** What you need to do **
Only a number is wanted here: how many lines in the records below contain the string "Surplus".

** Records shown **

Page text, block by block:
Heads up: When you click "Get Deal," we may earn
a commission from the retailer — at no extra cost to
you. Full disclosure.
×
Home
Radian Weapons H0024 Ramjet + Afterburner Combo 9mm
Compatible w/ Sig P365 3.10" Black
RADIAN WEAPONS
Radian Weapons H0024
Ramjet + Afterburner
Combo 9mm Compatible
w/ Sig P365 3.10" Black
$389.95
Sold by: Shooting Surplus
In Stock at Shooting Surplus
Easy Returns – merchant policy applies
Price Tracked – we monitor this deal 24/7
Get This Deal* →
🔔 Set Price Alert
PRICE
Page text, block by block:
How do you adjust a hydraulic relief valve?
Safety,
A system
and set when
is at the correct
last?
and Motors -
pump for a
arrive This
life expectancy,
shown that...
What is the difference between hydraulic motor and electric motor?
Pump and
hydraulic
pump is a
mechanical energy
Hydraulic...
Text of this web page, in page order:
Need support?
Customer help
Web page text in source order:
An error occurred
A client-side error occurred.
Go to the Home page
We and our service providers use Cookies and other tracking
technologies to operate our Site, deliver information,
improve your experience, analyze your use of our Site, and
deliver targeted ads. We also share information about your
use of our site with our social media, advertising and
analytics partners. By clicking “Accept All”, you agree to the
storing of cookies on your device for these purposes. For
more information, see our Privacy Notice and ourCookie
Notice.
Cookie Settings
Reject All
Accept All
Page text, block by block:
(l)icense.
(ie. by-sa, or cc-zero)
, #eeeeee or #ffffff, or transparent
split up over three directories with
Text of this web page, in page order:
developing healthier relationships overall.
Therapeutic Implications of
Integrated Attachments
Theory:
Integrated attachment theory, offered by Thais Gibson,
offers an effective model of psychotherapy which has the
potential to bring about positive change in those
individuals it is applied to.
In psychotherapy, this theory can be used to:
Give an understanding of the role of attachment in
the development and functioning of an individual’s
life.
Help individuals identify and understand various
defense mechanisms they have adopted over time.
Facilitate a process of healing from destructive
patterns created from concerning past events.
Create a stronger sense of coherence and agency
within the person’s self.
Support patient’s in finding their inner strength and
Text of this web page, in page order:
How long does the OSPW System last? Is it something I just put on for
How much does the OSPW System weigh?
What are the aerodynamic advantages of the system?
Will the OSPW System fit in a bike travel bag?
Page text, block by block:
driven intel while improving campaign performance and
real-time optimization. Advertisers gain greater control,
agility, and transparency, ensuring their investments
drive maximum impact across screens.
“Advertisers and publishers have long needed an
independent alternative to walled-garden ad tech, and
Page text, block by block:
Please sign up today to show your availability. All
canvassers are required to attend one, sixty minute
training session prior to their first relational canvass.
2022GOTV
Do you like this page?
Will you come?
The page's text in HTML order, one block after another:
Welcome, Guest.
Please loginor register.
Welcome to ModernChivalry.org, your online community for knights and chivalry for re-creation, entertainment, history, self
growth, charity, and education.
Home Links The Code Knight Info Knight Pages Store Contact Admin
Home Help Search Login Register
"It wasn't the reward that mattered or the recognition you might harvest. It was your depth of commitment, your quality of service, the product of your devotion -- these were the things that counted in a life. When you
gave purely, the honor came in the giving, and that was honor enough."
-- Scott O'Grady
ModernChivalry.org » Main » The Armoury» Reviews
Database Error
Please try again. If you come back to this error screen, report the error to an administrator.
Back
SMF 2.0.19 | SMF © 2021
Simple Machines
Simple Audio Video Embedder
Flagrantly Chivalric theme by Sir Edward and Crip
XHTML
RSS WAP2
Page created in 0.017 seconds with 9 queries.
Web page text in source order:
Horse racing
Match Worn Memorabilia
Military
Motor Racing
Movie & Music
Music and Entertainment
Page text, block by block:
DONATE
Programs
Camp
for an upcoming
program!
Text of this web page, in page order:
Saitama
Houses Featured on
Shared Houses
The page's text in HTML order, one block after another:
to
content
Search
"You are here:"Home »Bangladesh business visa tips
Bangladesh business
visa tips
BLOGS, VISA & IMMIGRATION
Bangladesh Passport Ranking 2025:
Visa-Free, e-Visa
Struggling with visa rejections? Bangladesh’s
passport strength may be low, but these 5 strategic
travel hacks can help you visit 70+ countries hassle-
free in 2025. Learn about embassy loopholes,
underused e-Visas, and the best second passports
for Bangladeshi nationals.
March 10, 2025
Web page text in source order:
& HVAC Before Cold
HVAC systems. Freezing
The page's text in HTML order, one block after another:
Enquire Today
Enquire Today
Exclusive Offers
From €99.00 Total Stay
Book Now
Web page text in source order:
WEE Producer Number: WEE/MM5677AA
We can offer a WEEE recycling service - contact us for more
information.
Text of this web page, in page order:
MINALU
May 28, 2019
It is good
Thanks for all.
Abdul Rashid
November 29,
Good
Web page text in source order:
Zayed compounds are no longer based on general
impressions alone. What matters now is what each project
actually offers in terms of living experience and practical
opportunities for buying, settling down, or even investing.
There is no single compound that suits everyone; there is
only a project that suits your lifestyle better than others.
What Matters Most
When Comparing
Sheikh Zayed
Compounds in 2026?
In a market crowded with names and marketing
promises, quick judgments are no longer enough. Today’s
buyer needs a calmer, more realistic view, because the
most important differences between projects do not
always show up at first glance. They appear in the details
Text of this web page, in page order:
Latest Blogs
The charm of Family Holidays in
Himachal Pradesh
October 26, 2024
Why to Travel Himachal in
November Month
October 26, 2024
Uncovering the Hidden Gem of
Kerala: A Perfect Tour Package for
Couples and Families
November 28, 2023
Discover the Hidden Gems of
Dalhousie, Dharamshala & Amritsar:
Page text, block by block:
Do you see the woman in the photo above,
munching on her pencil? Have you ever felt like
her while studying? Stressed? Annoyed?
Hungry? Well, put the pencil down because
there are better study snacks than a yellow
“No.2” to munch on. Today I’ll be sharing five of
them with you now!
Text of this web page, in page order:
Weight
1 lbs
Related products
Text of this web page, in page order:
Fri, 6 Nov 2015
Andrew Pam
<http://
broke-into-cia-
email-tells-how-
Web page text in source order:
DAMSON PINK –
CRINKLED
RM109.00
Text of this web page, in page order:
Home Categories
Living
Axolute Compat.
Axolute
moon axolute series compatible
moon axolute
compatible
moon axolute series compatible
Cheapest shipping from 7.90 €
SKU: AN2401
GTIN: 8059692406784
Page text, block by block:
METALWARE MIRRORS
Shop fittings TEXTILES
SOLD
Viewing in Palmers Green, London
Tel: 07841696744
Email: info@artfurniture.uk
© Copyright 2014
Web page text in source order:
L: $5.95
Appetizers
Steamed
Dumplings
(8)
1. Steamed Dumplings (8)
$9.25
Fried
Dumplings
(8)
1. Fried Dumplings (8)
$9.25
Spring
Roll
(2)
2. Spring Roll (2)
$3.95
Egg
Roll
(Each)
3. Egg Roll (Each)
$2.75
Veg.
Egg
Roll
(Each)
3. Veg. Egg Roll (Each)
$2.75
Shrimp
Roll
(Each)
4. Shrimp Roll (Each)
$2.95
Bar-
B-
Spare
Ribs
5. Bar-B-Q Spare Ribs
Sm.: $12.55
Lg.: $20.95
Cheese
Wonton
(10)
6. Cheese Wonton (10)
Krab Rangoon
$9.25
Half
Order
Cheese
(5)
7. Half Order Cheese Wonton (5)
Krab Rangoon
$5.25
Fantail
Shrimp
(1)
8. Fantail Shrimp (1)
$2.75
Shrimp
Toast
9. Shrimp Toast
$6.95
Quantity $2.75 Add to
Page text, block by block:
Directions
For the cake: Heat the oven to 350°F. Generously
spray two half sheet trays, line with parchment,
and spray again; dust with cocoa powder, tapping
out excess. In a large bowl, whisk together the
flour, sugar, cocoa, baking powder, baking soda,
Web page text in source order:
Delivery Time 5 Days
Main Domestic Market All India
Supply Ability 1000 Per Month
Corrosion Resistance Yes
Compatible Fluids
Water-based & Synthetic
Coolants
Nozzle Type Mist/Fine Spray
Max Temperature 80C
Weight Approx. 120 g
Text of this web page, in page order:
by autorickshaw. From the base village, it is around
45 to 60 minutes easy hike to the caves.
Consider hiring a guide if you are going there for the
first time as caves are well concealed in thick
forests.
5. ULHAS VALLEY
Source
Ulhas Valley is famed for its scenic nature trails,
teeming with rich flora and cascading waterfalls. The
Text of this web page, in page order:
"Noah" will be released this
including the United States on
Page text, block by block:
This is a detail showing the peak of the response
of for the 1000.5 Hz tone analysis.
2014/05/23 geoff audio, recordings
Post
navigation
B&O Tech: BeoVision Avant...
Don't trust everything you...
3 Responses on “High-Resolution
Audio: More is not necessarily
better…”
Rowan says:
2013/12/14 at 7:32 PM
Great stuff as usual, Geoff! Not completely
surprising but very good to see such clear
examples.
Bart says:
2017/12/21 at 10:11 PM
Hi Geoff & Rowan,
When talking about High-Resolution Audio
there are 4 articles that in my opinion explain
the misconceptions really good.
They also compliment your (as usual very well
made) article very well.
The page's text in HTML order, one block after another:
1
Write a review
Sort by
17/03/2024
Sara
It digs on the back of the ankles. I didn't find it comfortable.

** Finished exercise **
2